Example 2: Predictive Timing Enhances Ad Efficiency
A business thought that its audience was most active during business hours. However, predictive analysis reveals that the real engagement spike occurs later in the evening and early in the morning.
By allocating the budget to those windows, the cost per conversion decreases. In many cases, significantly.

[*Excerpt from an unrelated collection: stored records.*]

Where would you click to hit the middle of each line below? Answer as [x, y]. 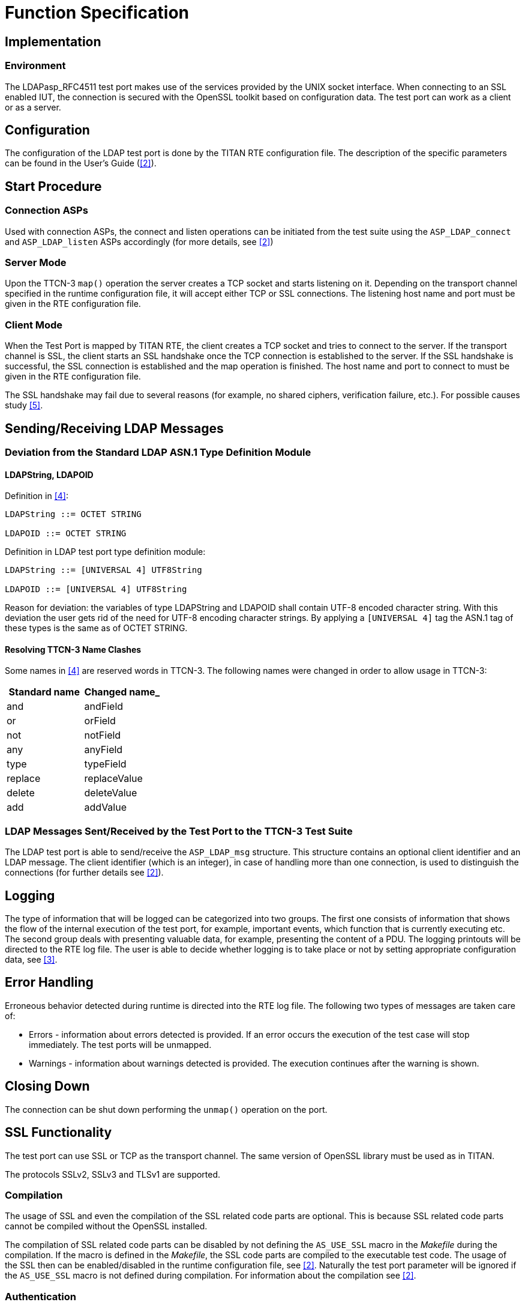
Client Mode [34, 325]
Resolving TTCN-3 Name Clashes [73, 649]
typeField [105, 764]
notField [103, 735]
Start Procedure [53, 186]
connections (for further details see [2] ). [84, 873]
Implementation [53, 41]
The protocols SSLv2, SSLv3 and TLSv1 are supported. [113, 1174]
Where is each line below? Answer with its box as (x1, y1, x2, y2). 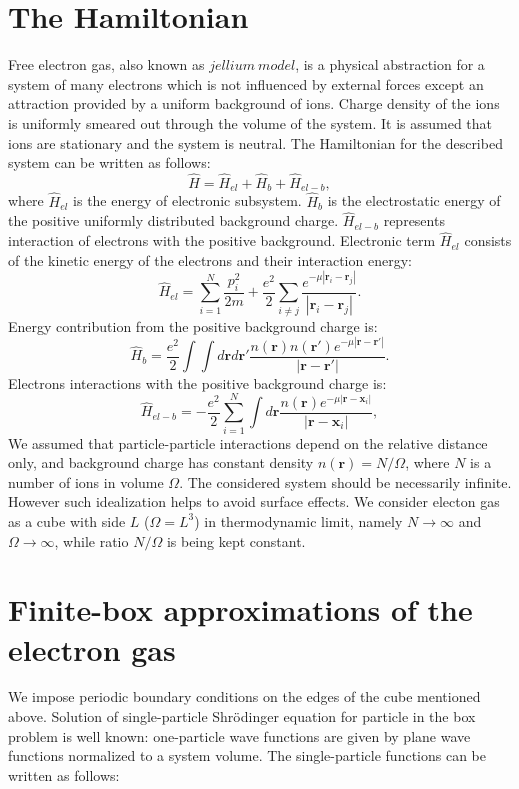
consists (464, 230, 512, 251)
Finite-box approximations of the (8, 589, 473, 630)
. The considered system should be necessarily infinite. (179, 471, 512, 492)
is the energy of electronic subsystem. (73, 190, 302, 211)
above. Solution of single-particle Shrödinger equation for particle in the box (8, 706, 476, 727)
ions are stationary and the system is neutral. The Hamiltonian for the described (8, 132, 503, 153)
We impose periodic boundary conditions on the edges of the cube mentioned (8, 686, 481, 707)
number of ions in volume (8, 471, 164, 492)
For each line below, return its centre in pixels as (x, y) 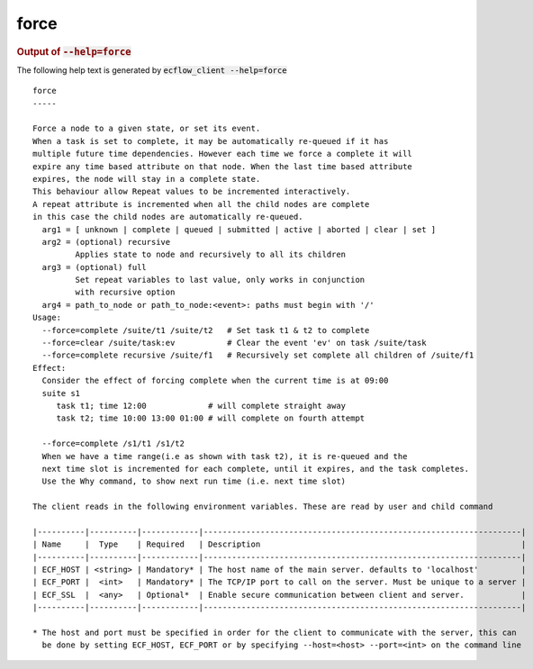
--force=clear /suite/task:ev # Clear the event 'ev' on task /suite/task (234, 343)
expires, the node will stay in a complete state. (147, 179)
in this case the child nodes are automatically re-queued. (168, 217)
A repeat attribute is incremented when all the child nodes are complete (201, 204)
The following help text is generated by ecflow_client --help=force (152, 70)
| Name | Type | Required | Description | (280, 544)
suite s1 (61, 393)
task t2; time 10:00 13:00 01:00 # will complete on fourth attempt (211, 418)
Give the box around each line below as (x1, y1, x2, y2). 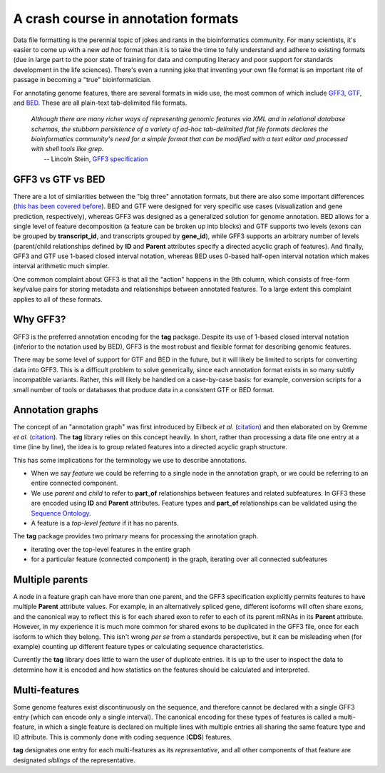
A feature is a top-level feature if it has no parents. (31, 518, 179, 527)
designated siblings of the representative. (13, 756, 135, 764)
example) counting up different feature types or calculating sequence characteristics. (13, 642, 265, 650)
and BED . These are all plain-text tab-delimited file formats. (13, 98, 188, 107)
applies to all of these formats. (13, 295, 103, 303)
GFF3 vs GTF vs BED (13, 173, 106, 185)
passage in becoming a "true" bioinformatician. (13, 76, 153, 84)
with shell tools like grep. (31, 145, 104, 153)
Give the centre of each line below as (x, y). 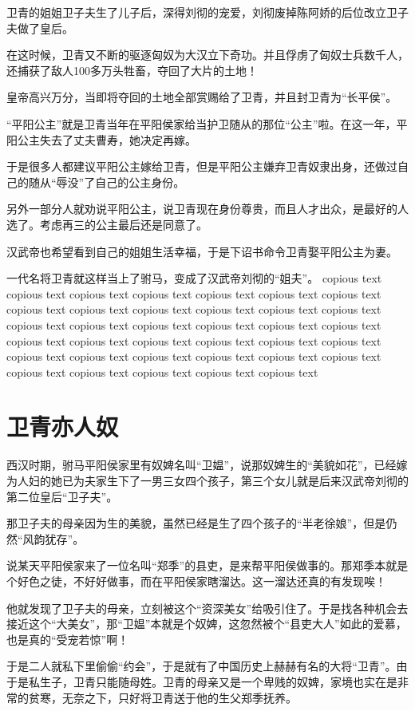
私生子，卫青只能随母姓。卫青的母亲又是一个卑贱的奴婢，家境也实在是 (213, 681)
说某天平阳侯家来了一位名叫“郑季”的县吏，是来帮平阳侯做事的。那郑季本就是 (207, 565)
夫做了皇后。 (40, 28)
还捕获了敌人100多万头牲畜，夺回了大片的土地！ (132, 70)
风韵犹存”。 (53, 538)
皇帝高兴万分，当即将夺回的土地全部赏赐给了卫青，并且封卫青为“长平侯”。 (202, 97)
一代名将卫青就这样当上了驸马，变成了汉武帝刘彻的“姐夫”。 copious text (194, 278)
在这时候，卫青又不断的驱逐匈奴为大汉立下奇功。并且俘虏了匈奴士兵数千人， (207, 55)

Example 3: A Brand Recovers Customers Before Losing Them
Predictive dropout indicators identify a segment of subscribers going silent. A re-engagement sequence is created and sent just before the customer becomes unreachable.
Rather than losing the customer quietly, the business wins back a percentage of customers that were almost lost.
Why Predictive Marketing Allows Businesses to Compete More Fairly
Small to mid-sized businesses often feel like they cannot compete with larger corporations, particularly in digital. However, predictive marketing allows smaller businesses to level the playing field in several ways.
Smaller businesses actually have some advantages:
- they move faster
- they can adjust faster
- they have fewer layers of red tape
- their audiences are easier to understand
- they benefit more from small increases
A digital marketing agency assists in making decisions with the same level of intelligence that corporations use, minus the bloat.
Final Thoughts
Predictive marketing does not eliminate the need for strategy, creativity, and human decision-making. Rather, it provides businesses with a clearer foundation and reduced anxiety related to guessing.
Using predictive marketing is similar to turning on headlights while driving at night. While you can technically drive without headlights, … why would you?
With the correct digital marketing partner assisting in the process, businesses can identify opportunities earlier, avoid expensive mistakes, and execute campaigns that feel more intelligent and responsive.
If your business would like to utilise predictive marketing to guide campaigns, improve targeting, and increase confidence in decisions, a specialised digital marketing team can assist you in translating data into actionable results, and not just leaving it in a spreadsheet.